Leaving out the pictures, return word for word the stretch of entries below from the line holding "[fig:glint] [32, 207]" through the line holding "показывать около 2 kΩ (58, 248)".
** Opening RECORDS SUPPLIED block **
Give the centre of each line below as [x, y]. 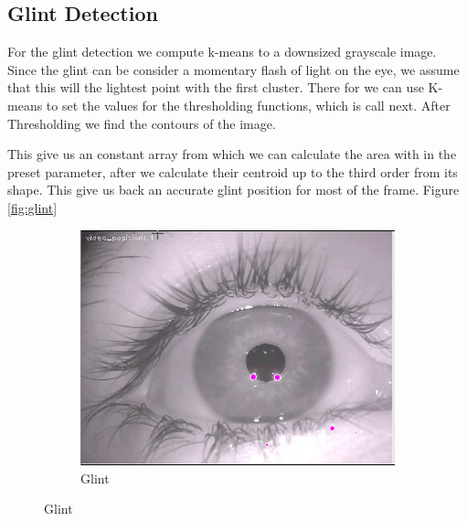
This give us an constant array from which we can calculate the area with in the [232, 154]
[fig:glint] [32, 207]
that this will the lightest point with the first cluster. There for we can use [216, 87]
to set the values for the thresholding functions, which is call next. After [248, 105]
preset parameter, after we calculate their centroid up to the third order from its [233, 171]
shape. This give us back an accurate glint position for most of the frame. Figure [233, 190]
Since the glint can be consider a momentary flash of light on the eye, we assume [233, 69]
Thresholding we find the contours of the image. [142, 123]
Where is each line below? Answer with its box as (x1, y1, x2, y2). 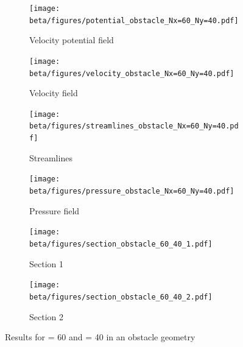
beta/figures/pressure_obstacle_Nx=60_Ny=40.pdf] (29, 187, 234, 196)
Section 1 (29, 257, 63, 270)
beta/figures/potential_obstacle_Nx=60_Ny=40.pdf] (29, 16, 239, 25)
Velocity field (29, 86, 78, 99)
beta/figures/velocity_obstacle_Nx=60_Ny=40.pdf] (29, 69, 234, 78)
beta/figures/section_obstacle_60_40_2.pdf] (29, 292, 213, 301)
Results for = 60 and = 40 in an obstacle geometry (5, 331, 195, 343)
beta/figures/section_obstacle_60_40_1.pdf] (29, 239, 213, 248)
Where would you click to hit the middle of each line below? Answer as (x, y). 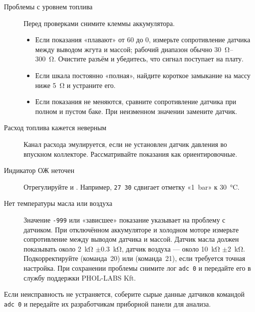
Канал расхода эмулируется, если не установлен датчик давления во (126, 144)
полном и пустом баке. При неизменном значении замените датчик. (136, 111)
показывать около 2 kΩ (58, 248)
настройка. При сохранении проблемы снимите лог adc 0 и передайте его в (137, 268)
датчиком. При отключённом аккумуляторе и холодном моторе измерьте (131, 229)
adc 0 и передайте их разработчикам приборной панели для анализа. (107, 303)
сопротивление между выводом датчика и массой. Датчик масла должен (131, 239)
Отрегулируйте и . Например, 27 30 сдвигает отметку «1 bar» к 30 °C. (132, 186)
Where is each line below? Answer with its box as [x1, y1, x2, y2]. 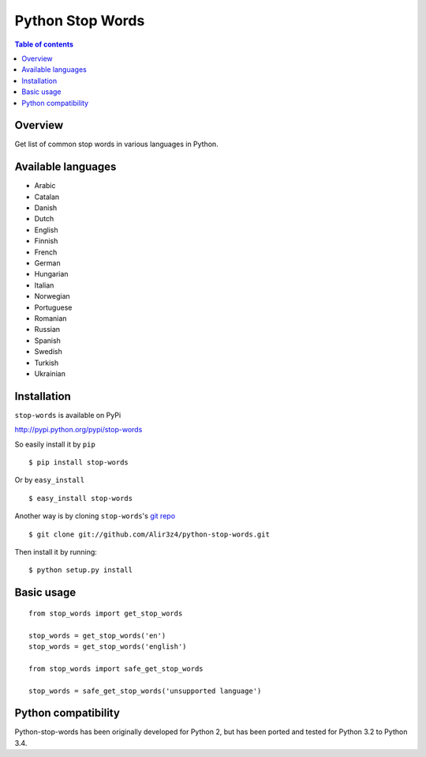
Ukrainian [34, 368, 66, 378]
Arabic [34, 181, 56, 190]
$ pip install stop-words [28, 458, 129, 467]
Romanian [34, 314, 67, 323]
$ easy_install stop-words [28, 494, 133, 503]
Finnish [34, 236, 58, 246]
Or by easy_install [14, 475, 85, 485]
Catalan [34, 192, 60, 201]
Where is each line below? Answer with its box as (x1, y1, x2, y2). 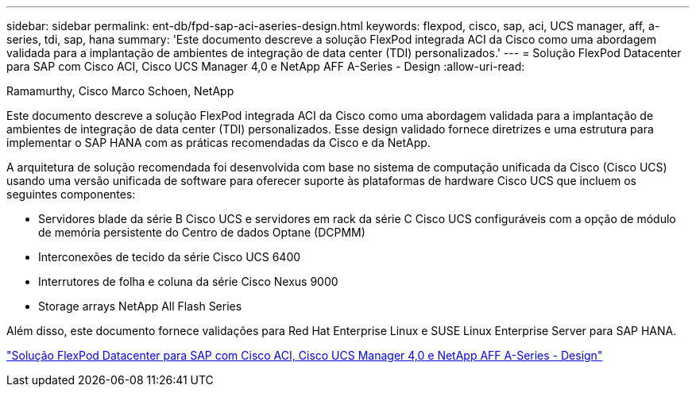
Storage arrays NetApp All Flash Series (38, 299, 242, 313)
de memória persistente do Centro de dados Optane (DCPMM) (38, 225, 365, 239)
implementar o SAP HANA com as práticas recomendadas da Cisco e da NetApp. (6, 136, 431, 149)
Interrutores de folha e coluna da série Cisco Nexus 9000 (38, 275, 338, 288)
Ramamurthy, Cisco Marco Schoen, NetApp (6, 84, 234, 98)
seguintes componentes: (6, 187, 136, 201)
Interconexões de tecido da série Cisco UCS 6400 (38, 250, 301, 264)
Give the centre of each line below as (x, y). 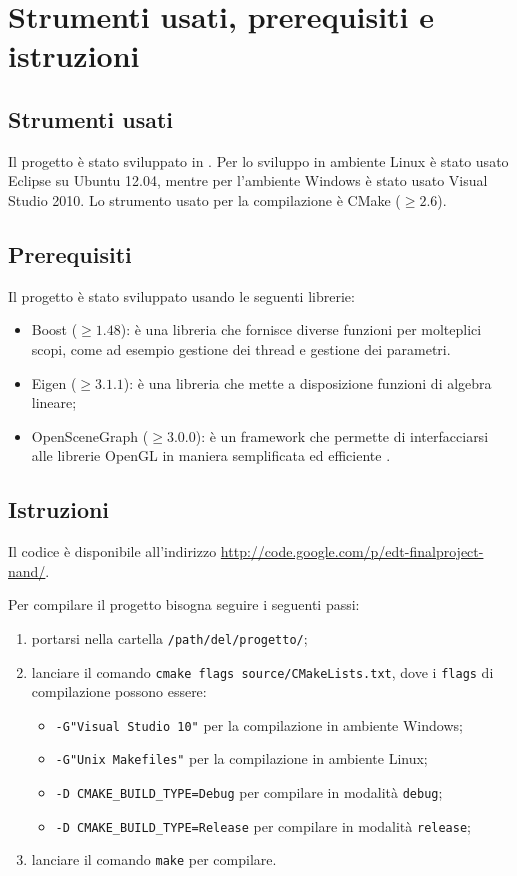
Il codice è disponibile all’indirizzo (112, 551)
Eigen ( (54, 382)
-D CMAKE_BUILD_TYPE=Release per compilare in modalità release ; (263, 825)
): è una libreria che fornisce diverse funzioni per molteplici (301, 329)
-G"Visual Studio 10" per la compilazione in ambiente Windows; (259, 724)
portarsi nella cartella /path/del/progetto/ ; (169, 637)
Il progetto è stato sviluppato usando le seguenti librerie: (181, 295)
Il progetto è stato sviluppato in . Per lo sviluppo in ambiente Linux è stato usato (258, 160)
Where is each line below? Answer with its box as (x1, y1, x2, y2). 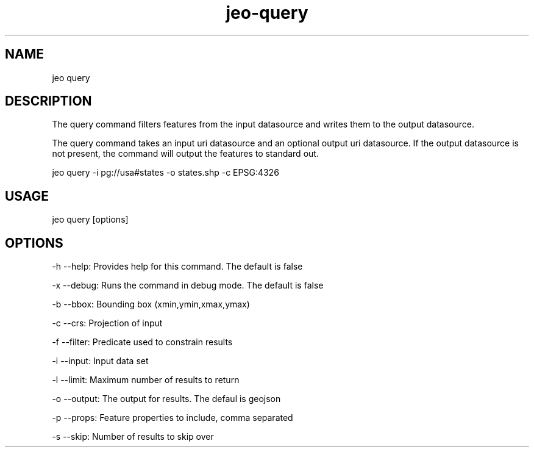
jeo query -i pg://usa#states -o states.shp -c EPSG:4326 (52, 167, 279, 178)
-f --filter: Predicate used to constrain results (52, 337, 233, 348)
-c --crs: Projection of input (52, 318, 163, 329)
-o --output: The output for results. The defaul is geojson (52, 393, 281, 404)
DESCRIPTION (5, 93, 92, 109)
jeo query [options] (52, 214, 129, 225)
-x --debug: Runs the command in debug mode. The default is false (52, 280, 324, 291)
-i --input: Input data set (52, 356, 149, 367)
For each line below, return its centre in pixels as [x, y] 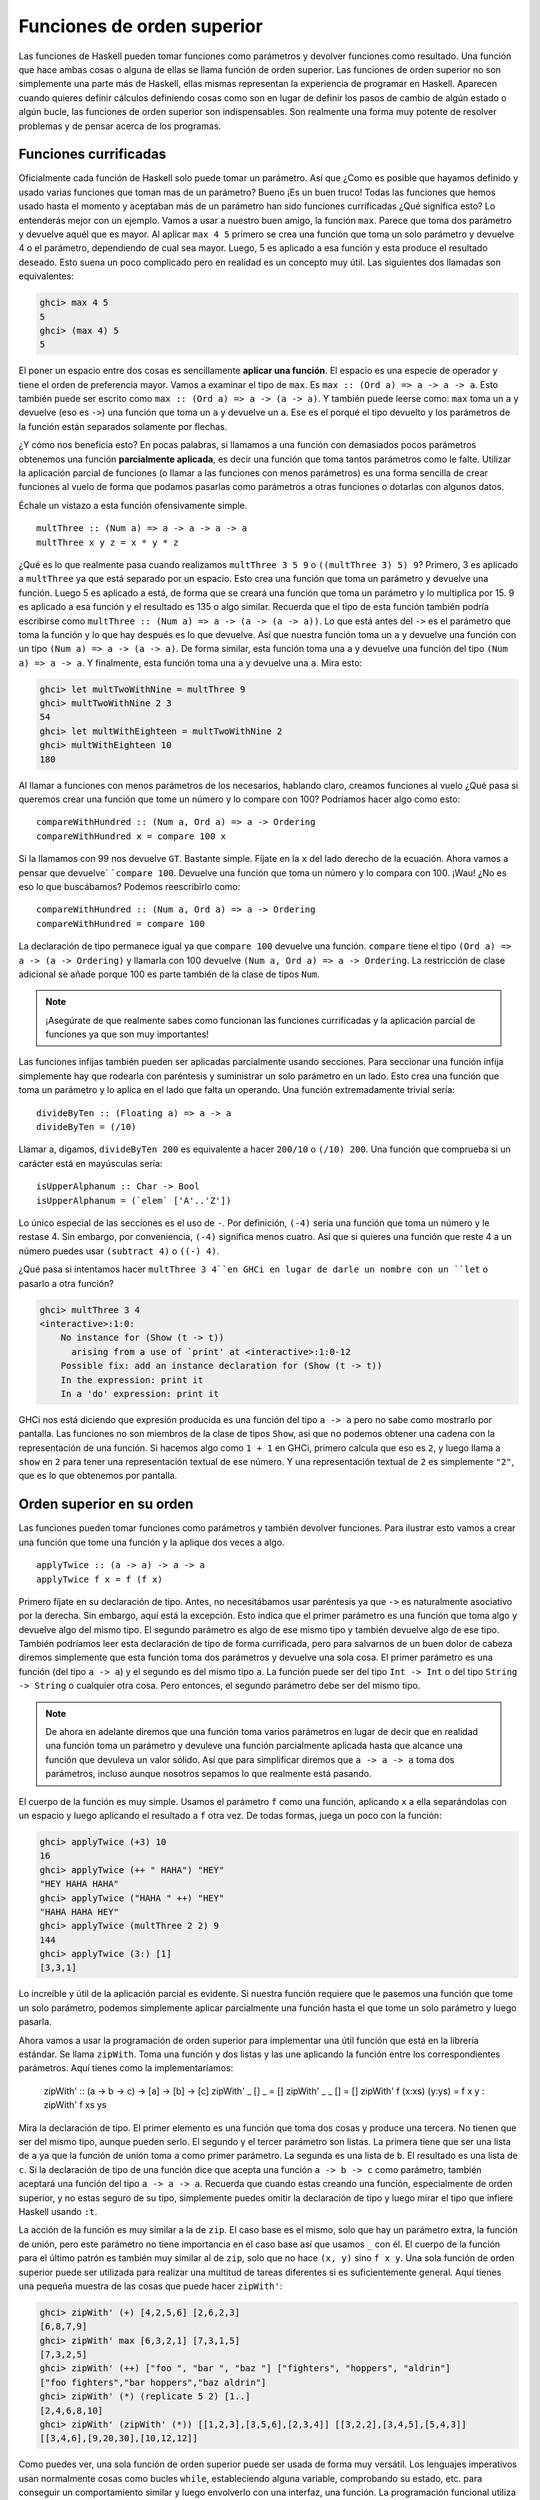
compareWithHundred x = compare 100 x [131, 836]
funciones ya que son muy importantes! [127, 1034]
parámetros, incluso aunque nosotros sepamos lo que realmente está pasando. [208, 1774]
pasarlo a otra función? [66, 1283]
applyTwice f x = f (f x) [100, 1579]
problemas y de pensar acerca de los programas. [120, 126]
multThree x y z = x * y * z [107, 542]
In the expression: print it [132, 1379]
** Closing RECORDS SUPPLIED block **
** Opening RECORDS SUPPLIED block **
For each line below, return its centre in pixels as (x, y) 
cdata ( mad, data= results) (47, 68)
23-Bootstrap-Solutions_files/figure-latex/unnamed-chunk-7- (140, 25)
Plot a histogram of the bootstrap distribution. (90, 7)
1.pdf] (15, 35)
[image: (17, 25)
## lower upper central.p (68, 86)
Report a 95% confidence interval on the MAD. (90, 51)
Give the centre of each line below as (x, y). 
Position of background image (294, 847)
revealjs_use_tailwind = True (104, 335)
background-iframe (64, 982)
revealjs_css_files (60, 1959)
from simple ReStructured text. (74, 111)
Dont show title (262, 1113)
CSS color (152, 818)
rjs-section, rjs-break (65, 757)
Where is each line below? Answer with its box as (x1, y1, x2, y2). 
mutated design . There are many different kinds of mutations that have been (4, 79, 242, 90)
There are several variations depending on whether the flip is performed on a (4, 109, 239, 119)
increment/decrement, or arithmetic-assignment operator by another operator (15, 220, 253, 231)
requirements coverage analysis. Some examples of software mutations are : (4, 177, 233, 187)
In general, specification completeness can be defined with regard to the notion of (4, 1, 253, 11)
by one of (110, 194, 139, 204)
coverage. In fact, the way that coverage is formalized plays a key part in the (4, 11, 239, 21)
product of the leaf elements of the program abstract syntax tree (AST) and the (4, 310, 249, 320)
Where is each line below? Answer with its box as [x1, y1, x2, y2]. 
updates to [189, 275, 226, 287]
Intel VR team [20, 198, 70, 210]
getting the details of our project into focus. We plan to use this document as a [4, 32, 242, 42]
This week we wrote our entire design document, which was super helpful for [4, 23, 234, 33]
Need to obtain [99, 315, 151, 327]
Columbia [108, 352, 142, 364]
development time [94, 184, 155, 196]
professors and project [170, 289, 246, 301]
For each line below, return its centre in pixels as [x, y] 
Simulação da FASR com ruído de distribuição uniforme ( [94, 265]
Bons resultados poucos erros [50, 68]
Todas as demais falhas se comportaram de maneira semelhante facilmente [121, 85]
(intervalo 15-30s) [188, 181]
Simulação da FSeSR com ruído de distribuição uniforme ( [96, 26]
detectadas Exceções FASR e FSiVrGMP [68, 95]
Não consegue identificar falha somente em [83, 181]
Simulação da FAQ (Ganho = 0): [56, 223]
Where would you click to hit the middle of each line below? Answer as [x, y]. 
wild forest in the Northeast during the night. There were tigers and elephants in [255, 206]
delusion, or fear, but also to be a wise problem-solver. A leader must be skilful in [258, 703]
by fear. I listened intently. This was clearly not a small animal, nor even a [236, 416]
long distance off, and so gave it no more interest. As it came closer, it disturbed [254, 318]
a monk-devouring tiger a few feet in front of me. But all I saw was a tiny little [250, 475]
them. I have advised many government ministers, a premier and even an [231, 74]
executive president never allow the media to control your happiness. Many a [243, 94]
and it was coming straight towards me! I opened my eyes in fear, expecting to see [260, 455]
** Closing RECORDS SUPPLIED block **
** Opening RECORDS SUPPLIED block **
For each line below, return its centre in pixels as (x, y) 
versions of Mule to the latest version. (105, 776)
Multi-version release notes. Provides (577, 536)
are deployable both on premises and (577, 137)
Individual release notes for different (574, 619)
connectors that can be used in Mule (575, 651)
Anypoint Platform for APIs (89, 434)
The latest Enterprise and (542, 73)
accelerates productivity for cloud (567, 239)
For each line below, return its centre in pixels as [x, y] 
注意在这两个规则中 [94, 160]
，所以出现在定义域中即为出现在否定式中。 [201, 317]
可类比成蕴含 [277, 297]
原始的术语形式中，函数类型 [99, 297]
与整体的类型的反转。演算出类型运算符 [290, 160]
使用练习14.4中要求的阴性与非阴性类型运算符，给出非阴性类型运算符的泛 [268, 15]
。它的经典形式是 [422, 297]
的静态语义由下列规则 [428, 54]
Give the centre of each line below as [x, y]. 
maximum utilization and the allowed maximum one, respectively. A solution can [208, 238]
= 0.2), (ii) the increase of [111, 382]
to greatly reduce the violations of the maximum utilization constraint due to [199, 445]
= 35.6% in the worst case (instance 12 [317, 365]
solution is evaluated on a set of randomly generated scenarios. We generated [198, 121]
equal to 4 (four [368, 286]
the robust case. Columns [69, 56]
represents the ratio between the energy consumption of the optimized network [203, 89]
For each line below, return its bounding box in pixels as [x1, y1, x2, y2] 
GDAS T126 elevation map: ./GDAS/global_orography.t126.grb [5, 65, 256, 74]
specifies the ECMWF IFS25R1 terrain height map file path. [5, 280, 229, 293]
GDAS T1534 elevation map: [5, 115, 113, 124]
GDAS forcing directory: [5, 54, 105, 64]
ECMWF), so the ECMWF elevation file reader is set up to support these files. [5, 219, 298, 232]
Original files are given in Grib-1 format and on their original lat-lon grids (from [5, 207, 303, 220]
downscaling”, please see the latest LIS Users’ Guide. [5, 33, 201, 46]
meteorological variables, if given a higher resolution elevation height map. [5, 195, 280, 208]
** Closing RECORDS SUPPLIED block **
**RESPONSE FOR THIS EXERCISE**:
[fig:glint] [32, 207]
that this will the lightest point with the first cluster. There for we can use [216, 87]
to set the values for the thresholding functions, which is call next. After [248, 105]
preset parameter, after we calculate their centroid up to the third order from its [233, 171]
shape. This give us back an accurate glint position for most of the frame. Figure [233, 190]
Since the glint can be consider a momentary flash of light on the eye, we assume [233, 69]
Thresholding we find the contours of the image. [142, 123]
Where is each line below? Answer with its box as (x1, y1, x2, y2). 
beta/figures/pressure_obstacle_Nx=60_Ny=40.pdf] (29, 187, 234, 196)
Section 1 (29, 257, 63, 270)
beta/figures/potential_obstacle_Nx=60_Ny=40.pdf] (29, 16, 239, 25)
Velocity field (29, 86, 78, 99)
beta/figures/velocity_obstacle_Nx=60_Ny=40.pdf] (29, 69, 234, 78)
beta/figures/section_obstacle_60_40_2.pdf] (29, 292, 213, 301)
Results for = 60 and = 40 in an obstacle geometry (5, 331, 195, 343)
beta/figures/section_obstacle_60_40_1.pdf] (29, 239, 213, 248)
Where would you click to hit the middle of each line below? Answer as (x, y). 
Канал расхода эмулируется, если не установлен датчик давления во (126, 144)
полном и пустом баке. При неизменном значении замените датчик. (136, 111)
показывать около 2 kΩ (58, 248)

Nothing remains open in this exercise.